** Aim of the exercise **
Reduce the material below to its lines containing "Pasta".

___ The input

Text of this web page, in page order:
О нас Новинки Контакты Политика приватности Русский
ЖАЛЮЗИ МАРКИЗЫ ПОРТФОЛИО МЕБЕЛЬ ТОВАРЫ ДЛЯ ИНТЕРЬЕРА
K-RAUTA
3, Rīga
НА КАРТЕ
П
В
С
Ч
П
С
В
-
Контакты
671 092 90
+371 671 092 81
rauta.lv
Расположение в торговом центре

______
___ The input

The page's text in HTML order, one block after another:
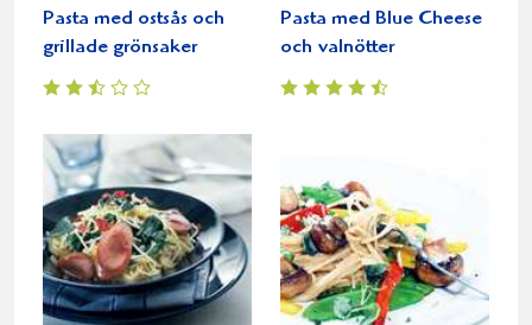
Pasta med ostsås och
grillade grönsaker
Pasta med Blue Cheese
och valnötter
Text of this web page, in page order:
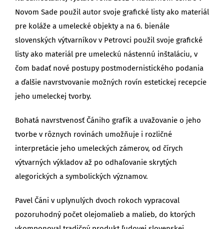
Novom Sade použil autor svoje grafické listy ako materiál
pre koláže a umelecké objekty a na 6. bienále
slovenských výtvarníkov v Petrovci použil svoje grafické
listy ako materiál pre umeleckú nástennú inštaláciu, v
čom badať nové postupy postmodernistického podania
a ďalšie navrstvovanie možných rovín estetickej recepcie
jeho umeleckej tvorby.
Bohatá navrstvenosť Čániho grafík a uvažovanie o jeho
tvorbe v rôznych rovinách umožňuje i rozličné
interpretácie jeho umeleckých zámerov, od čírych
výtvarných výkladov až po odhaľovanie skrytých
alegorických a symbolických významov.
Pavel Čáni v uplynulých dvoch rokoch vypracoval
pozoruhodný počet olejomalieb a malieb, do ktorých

______

** Response area **
Pasta med ostsås och
Pasta med Blue Cheese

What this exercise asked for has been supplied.